Review: Seattle’s Mobile Street Food

The mobile street food craze has hit Seattle hard, and with it comes a roving upscale feast worth tr

By Seattle Mag December 31, 1969

Category: seattlepi.com teaser headlines

 

The mobile street food craze has hit Seattle hard, and with it comes a roving upscale feast worth tracking down

Most people fall into one of two camps when it comes to the idea of eating from street vendors or food trucks. There are those in the Roach Coach camp, who are horrified by the potential hazards (real or imagined) of such food vendors and can’t bring themselves to belly up to a taco truck or give in to a hot dog craving on the street.

In the other camp are the Fearless Foodies, aka the Anthony Bourdain wannabes—food-obsessed daredevils who actually seek out mobile and/or street food vendors here and abroad, believing that they’re getting a true, authentic taste of whichever city they’re in by eating from these carts.
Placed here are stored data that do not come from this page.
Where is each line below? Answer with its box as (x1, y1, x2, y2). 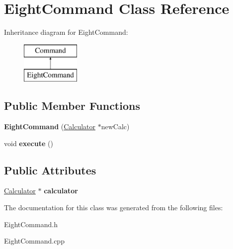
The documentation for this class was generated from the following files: (4, 202, 223, 213)
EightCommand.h (4, 219, 58, 229)
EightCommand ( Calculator (4, 121, 96, 132)
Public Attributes (4, 162, 96, 177)
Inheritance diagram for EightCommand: (4, 27, 128, 37)
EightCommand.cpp (4, 236, 65, 246)
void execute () (4, 138, 53, 148)
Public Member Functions (4, 98, 140, 113)
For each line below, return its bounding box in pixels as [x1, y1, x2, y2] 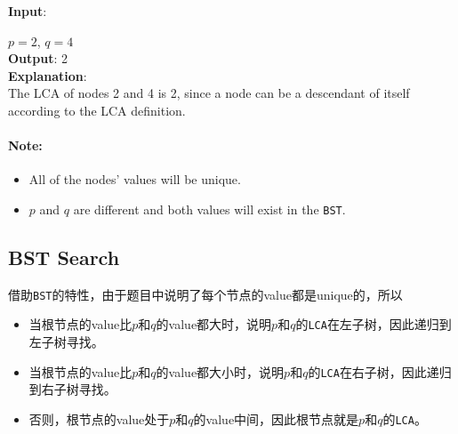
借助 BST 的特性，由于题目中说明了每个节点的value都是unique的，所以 [8, 285, 403, 303]
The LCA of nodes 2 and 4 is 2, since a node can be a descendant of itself [8, 84, 410, 102]
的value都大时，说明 [156, 315, 272, 334]
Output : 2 [8, 49, 68, 68]
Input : [8, 2, 47, 20]
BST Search [8, 244, 120, 270]
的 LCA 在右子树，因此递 [308, 362, 439, 381]
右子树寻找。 [41, 380, 117, 398]
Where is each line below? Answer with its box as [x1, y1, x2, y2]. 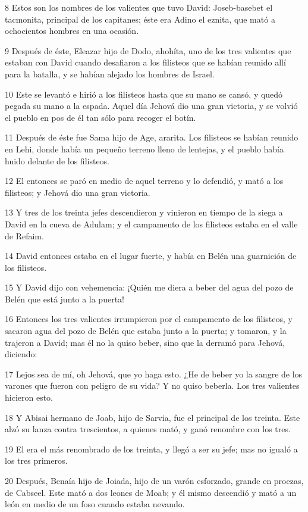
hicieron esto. [5, 391, 54, 404]
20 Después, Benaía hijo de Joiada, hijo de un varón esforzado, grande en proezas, [5, 474, 304, 486]
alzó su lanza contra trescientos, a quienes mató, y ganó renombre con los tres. [5, 423, 291, 435]
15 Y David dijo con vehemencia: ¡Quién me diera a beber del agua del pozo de [5, 281, 294, 294]
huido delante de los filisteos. [5, 154, 110, 167]
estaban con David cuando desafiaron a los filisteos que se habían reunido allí [5, 56, 286, 68]
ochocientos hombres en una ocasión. [5, 24, 139, 37]
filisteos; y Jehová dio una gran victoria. [5, 186, 150, 198]
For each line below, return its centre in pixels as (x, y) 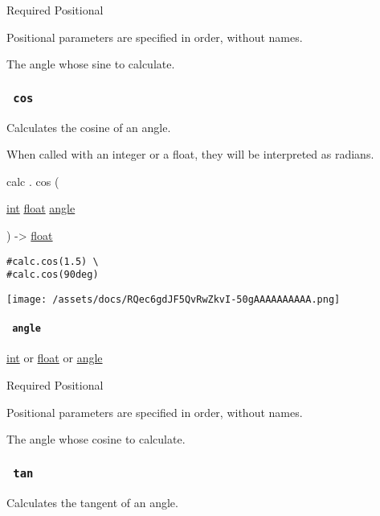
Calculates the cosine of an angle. (89, 127)
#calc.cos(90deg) (53, 275)
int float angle (41, 208)
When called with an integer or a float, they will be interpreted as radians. (190, 154)
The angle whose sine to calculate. (91, 64)
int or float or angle (55, 358)
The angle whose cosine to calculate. (96, 439)
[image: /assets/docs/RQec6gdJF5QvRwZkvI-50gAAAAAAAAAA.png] (174, 299)

They thrill to the discovery of a cheap, delicious bite, especially when it comes from an unlikely vessel (a silver Airstream!) or undiscovered hole-in-the-wall.
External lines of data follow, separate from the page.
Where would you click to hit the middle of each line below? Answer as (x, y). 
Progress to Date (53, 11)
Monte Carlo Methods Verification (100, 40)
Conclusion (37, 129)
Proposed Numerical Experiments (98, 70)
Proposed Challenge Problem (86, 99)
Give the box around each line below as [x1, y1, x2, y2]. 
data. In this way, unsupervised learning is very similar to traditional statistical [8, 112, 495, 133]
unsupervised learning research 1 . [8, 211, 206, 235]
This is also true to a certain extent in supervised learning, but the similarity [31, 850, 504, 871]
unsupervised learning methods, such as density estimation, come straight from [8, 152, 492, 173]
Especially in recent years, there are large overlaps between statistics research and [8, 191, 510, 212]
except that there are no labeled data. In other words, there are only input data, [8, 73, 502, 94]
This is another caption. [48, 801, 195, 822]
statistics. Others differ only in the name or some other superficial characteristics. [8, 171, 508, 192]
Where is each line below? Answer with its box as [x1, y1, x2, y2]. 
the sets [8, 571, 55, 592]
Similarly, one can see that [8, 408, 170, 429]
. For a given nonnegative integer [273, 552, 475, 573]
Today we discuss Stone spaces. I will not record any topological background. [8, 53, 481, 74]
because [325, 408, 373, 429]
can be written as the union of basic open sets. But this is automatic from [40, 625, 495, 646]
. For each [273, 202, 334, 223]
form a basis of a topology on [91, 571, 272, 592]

I readily admit to being a card-carrying member of the second camp; if my local taco truck, El Asadero (in Columbia City), had a punch card, I’d be eating a plate of free tacos every couple of weeks. But things are changing: The mobile eateries that have hit Seattle’s streets in the last year (and that continue to pop up around town almost weekly) are far from the dented, paint-chipped, sometimes sketchy street food carts, buses and trucks that I’ve loved for years. They’re a shiny new breed: intriguing to the food geeks for what they’re serving, but also—dare I say—“nice enough” that even the Roach Coachers are willing to bend a rule to grab a bite.
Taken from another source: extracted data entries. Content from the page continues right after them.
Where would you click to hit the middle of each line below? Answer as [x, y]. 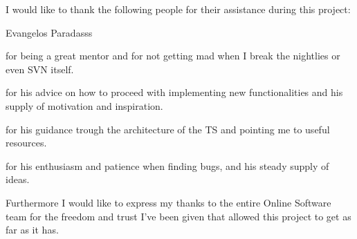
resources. [26, 143]
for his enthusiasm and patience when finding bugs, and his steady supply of [167, 165]
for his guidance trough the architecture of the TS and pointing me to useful [168, 129]
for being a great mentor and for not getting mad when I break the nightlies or [173, 56]
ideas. [18, 179]
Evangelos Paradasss [49, 32]
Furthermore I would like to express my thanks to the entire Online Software [168, 202]
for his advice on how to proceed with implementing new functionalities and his [174, 92]
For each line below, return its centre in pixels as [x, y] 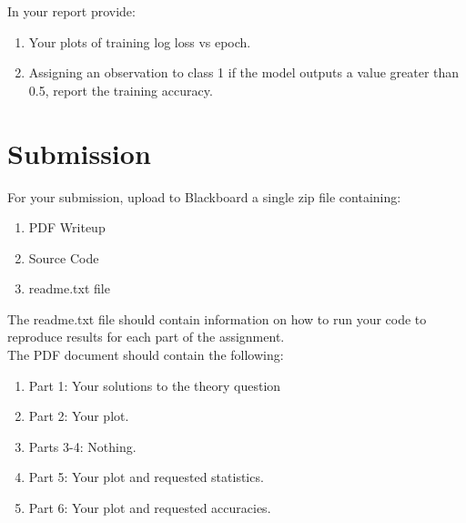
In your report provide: [71, 11]
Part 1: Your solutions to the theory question [155, 385]
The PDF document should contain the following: [146, 355]
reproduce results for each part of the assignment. [146, 337]
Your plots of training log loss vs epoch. [140, 41]
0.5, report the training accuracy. [121, 90]
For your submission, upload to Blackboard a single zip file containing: [204, 196]
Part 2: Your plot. [79, 416]
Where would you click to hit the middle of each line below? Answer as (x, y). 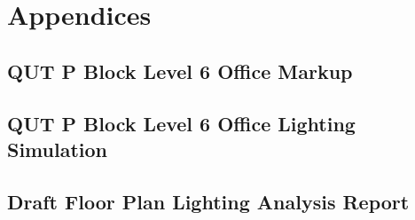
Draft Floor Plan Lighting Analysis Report (208, 201)
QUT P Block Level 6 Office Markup (180, 71)
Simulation (58, 149)
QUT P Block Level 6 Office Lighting (181, 123)
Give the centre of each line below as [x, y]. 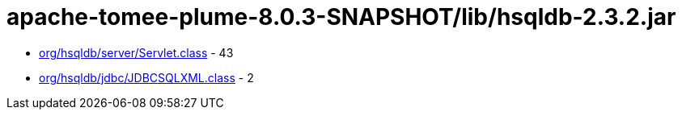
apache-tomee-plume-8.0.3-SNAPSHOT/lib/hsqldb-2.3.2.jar [341, 17]
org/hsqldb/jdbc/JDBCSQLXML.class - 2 [146, 77]
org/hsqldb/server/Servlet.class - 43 [136, 52]
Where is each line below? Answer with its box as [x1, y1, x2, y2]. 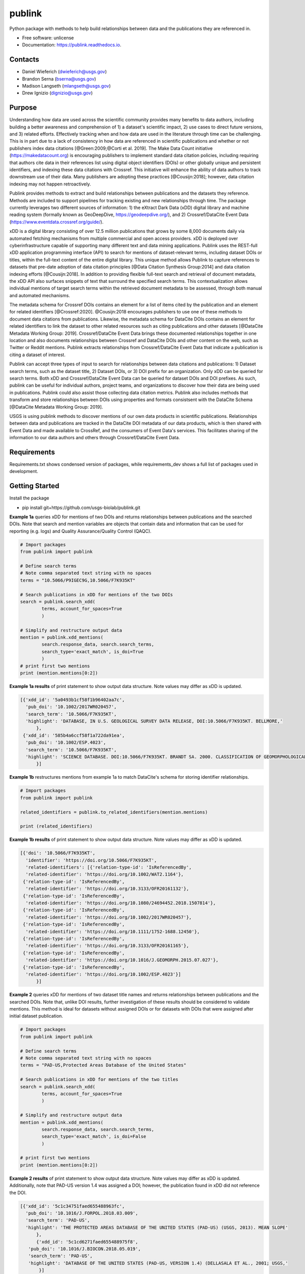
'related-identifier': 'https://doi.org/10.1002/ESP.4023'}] [25, 971, 181, 977]
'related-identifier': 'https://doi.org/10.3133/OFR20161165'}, [25, 943, 189, 949]
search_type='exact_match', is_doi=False [41, 1134, 146, 1139]
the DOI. [9, 1189, 27, 1196]
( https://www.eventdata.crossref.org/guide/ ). [9, 219, 104, 225]
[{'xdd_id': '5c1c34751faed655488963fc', [20, 1203, 125, 1209]
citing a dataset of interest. [9, 352, 66, 358]
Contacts [9, 55, 40, 64]

Take Skillet, which started the roving polished food truck trend two years ago with its way-upscale street chow dished out of a hipster-approved Airstream trailer. Since then, I’ve gladly devoured Skillet’s duck confit over ginger rice, various sandwiches decked out with fresh fish or lemongrass chicken, piles of poutine (fries smothered in gravy and cheese curds) and their now-famous burger, made with Oregon beef, Cambozola cheese and bacon jam. That’s right: This is a food truck that tops things with “bacon jam.” The food’s not cheap—most dishes are $7 to $9—but portions are generous, and for the money, Skillet’s food is about as good as any sit-down eatery around.